[[ Supplied data, beginning ]]

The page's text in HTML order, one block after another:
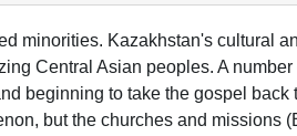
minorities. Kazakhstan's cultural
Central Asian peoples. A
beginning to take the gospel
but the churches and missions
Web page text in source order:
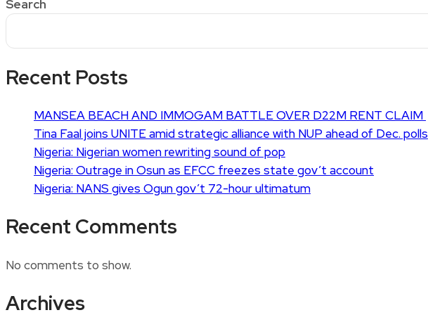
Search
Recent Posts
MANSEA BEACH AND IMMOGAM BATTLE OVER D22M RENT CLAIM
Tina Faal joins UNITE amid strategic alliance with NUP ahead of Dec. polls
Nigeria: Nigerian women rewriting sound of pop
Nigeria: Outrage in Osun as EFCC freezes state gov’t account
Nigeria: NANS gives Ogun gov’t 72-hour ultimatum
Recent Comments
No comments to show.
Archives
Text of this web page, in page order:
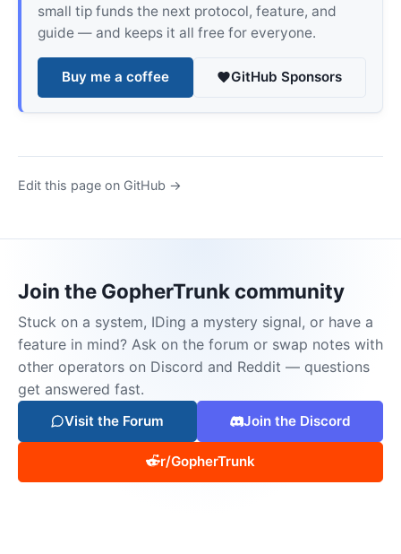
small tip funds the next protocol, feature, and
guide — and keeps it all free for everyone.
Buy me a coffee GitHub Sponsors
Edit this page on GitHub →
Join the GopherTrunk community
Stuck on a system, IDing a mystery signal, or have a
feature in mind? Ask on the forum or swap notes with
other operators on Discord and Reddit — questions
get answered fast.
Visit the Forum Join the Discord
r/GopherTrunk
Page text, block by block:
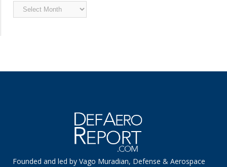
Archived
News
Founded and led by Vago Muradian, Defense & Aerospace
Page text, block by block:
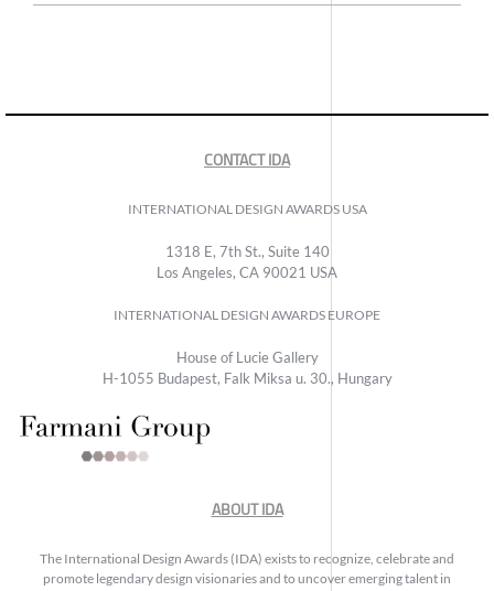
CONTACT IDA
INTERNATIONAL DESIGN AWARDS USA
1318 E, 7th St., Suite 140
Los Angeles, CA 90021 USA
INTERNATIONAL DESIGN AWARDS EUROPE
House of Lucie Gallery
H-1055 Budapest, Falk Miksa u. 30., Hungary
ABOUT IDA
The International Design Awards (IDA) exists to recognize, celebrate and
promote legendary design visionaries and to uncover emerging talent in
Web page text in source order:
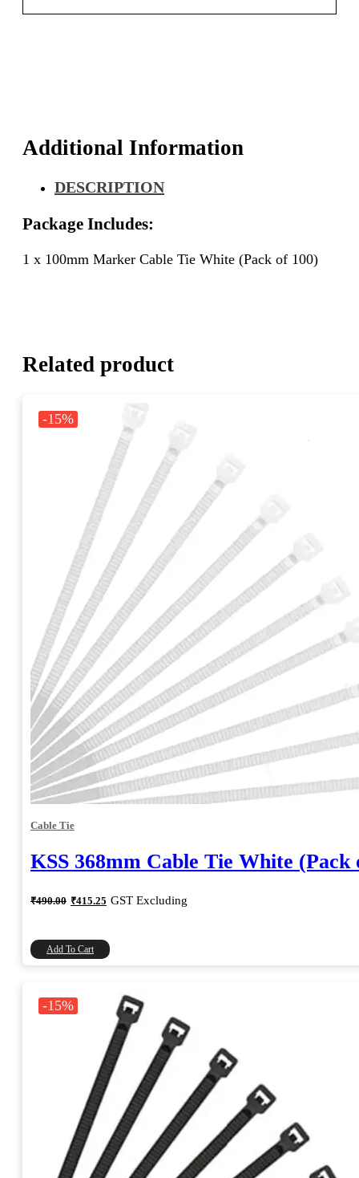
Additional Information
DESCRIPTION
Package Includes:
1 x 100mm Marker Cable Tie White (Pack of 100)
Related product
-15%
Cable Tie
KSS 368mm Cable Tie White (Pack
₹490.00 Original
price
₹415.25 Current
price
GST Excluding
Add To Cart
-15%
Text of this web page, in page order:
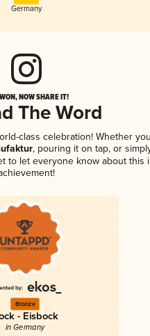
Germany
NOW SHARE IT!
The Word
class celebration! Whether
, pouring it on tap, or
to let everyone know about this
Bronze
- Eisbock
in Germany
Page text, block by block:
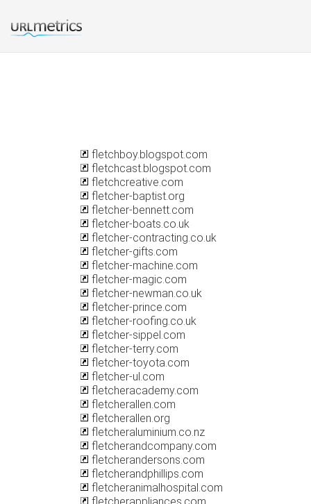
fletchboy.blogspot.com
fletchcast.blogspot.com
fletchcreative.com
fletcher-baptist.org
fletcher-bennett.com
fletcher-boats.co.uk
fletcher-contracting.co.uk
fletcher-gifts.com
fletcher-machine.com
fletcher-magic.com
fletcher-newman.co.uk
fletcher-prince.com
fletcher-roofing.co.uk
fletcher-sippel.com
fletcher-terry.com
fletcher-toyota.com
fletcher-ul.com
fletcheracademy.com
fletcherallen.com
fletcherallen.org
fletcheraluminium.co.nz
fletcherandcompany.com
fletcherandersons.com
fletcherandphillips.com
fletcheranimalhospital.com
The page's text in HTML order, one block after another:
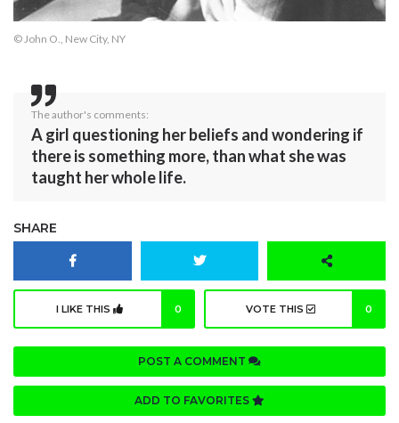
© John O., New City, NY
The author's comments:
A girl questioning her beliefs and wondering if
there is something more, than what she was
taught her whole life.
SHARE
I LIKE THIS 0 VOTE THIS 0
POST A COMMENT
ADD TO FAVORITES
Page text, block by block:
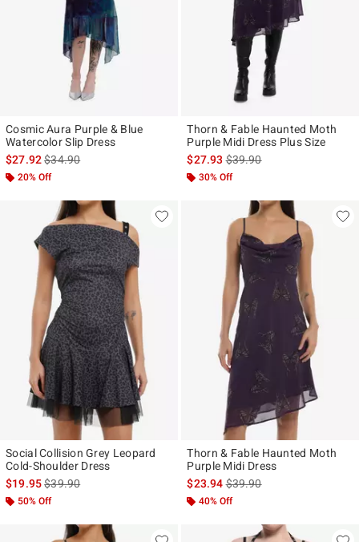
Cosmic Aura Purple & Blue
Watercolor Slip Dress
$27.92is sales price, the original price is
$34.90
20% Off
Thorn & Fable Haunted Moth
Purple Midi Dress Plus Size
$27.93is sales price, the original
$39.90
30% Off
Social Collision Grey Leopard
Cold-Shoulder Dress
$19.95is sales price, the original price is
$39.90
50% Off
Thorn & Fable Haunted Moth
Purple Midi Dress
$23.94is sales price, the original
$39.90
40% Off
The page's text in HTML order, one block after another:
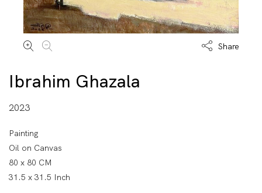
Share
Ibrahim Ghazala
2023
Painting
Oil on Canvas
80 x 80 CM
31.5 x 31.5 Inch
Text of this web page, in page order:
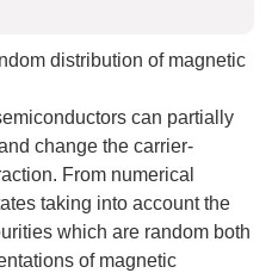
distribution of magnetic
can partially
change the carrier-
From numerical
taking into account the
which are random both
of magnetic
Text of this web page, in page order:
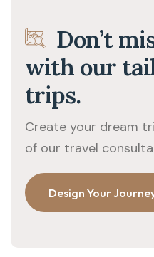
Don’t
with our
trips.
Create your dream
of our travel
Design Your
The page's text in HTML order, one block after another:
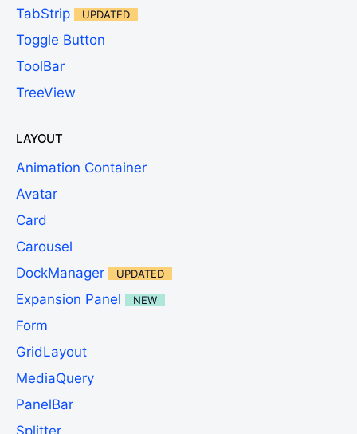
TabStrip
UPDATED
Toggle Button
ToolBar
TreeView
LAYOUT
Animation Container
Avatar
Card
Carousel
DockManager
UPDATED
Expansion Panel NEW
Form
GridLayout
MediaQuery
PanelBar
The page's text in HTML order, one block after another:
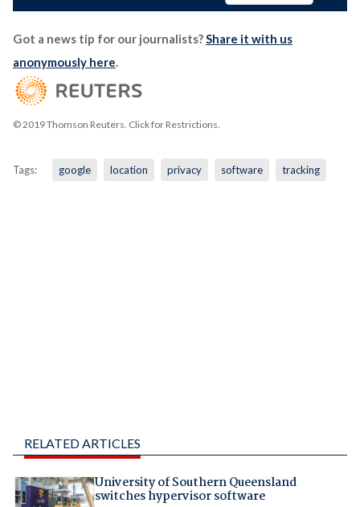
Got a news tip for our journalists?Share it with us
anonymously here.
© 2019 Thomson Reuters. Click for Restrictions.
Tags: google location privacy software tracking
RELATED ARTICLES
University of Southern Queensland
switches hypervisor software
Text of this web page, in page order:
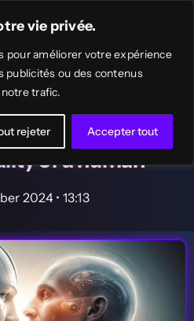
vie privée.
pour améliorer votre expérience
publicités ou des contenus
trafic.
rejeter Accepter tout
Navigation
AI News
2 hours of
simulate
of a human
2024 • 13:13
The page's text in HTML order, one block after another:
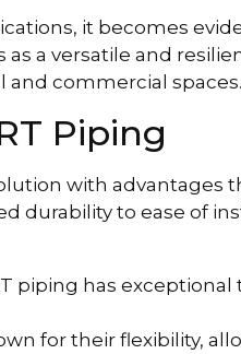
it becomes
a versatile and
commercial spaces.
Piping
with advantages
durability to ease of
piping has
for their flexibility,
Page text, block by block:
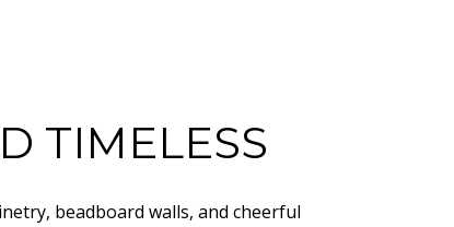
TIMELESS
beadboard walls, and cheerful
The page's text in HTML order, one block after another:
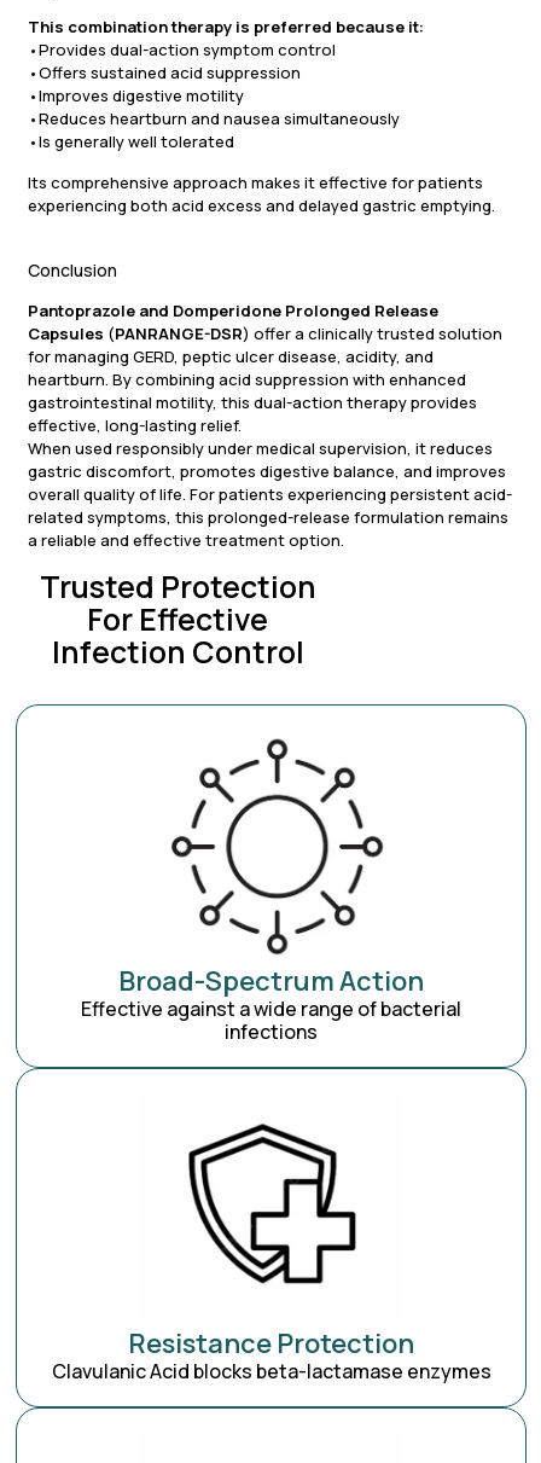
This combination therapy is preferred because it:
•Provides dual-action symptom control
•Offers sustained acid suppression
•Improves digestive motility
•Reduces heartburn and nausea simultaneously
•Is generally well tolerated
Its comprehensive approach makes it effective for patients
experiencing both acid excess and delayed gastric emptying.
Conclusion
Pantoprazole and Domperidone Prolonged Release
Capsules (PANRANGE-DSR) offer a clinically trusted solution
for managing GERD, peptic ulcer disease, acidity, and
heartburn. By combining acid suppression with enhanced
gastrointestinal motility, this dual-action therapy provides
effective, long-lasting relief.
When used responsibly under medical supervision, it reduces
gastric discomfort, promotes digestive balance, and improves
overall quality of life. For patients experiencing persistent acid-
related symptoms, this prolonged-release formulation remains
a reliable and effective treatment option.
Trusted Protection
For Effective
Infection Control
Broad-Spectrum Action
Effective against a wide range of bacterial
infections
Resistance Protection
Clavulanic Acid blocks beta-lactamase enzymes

[[ Supplied data, end ]]

**Problem**
Except for the pictures, please retype the listing above exactly.

**Result**
The page's text in HTML order, one block after another:
minorities. Kazakhstan's cultural
Central Asian peoples. A
beginning to take the gospel
but the churches and missions
Web page text in source order:
Search
Recent Posts
MANSEA BEACH AND IMMOGAM BATTLE OVER D22M RENT CLAIM
Tina Faal joins UNITE amid strategic alliance with NUP ahead of Dec. polls
Nigeria: Nigerian women rewriting sound of pop
Nigeria: Outrage in Osun as EFCC freezes state gov’t account
Nigeria: NANS gives Ogun gov’t 72-hour ultimatum
Recent Comments
No comments to show.
Archives
Text of this web page, in page order:
small tip funds the next protocol, feature, and
guide — and keeps it all free for everyone.
Buy me a coffee GitHub Sponsors
Edit this page on GitHub →
Join the GopherTrunk community
Stuck on a system, IDing a mystery signal, or have a
feature in mind? Ask on the forum or swap notes with
other operators on Discord and Reddit — questions
get answered fast.
Visit the Forum Join the Discord
r/GopherTrunk
Page text, block by block:
Archived
News
Founded and led by Vago Muradian, Defense & Aerospace
Page text, block by block:
CONTACT IDA
INTERNATIONAL DESIGN AWARDS USA
1318 E, 7th St., Suite 140
Los Angeles, CA 90021 USA
INTERNATIONAL DESIGN AWARDS EUROPE
House of Lucie Gallery
H-1055 Budapest, Falk Miksa u. 30., Hungary
ABOUT IDA
The International Design Awards (IDA) exists to recognize, celebrate and
promote legendary design visionaries and to uncover emerging talent in
Web page text in source order:
Additional Information
DESCRIPTION
Package Includes:
1 x 100mm Marker Cable Tie White (Pack of 100)
Related product
-15%
Cable Tie
KSS 368mm Cable Tie White (Pack
₹490.00 Original
price
₹415.25 Current
price
GST Excluding
Add To Cart
-15%
Text of this web page, in page order:
Germany
NOW SHARE IT!
The Word
class celebration! Whether
, pouring it on tap, or
to let everyone know about this
Bronze
- Eisbock
in Germany
Page text, block by block:
fletchboy.blogspot.com
fletchcast.blogspot.com
fletchcreative.com
fletcher-baptist.org
fletcher-bennett.com
fletcher-boats.co.uk
fletcher-contracting.co.uk
fletcher-gifts.com
fletcher-machine.com
fletcher-magic.com
fletcher-newman.co.uk
fletcher-prince.com
fletcher-roofing.co.uk
fletcher-sippel.com
fletcher-terry.com
fletcher-toyota.com
fletcher-ul.com
fletcheracademy.com
fletcherallen.com
fletcherallen.org
fletcheraluminium.co.nz
fletcherandcompany.com
fletcherandersons.com
fletcherandphillips.com
fletcheranimalhospital.com
The page's text in HTML order, one block after another:
© John O., New City, NY
The author's comments:
A girl questioning her beliefs and wondering if
there is something more, than what she was
taught her whole life.
SHARE
I LIKE THIS 0 VOTE THIS 0
POST A COMMENT
ADD TO FAVORITES
Page text, block by block:
Cosmic Aura Purple & Blue
Watercolor Slip Dress
$27.92is sales price, the original price is
$34.90
20% Off
Thorn & Fable Haunted Moth
Purple Midi Dress Plus Size
$27.93is sales price, the original
$39.90
30% Off
Social Collision Grey Leopard
Cold-Shoulder Dress
$19.95is sales price, the original price is
$39.90
50% Off
Thorn & Fable Haunted Moth
Purple Midi Dress
$23.94is sales price, the original
$39.90
40% Off
The page's text in HTML order, one block after another:
Share
Ibrahim Ghazala
2023
Painting
Oil on Canvas
80 x 80 CM
31.5 x 31.5 Inch
Text of this web page, in page order:
distribution of magnetic
can partially
change the carrier-
From numerical
taking into account the
which are random both
of magnetic
Text of this web page, in page order:
Don’t
with our
trips.
Create your dream
of our travel
Design Your
The page's text in HTML order, one block after another:
TabStrip
UPDATED
Toggle Button
ToolBar
TreeView
LAYOUT
Animation Container
Avatar
Card
Carousel
DockManager
UPDATED
Expansion Panel NEW
Form
GridLayout
MediaQuery
PanelBar
The page's text in HTML order, one block after another:
Got a news tip for our journalists?Share it with us
anonymously here.
© 2019 Thomson Reuters. Click for Restrictions.
Tags: google location privacy software tracking
RELATED ARTICLES
University of Southern Queensland
switches hypervisor software
Text of this web page, in page order:
vie privée.
pour améliorer votre expérience
publicités ou des contenus
trafic.
rejeter Accepter tout
Navigation
AI News
2 hours of
simulate
of a human
2024 • 13:13
The page's text in HTML order, one block after another:
it becomes
a versatile and
commercial spaces.
Piping
with advantages
durability to ease of
piping has
for their flexibility,
Page text, block by block:
TIMELESS
beadboard walls, and cheerful
The page's text in HTML order, one block after another:
This combination therapy is preferred because it:
•Provides dual-action symptom control
•Offers sustained acid suppression
•Improves digestive motility
•Reduces heartburn and nausea simultaneously
•Is generally well tolerated
Its comprehensive approach makes it effective for patients
experiencing both acid excess and delayed gastric emptying.
Conclusion
Pantoprazole and Domperidone Prolonged Release
Capsules (PANRANGE-DSR) offer a clinically trusted solution
for managing GERD, peptic ulcer disease, acidity, and
heartburn. By combining acid suppression with enhanced
gastrointestinal motility, this dual-action therapy provides
effective, long-lasting relief.
When used responsibly under medical supervision, it reduces
gastric discomfort, promotes digestive balance, and improves
overall quality of life. For patients experiencing persistent acid-
related symptoms, this prolonged-release formulation remains
a reliable and effective treatment option.
Trusted Protection
For Effective
Infection Control
Broad-Spectrum Action
Effective against a wide range of bacterial
infections
Resistance Protection
Clavulanic Acid blocks beta-lactamase enzymes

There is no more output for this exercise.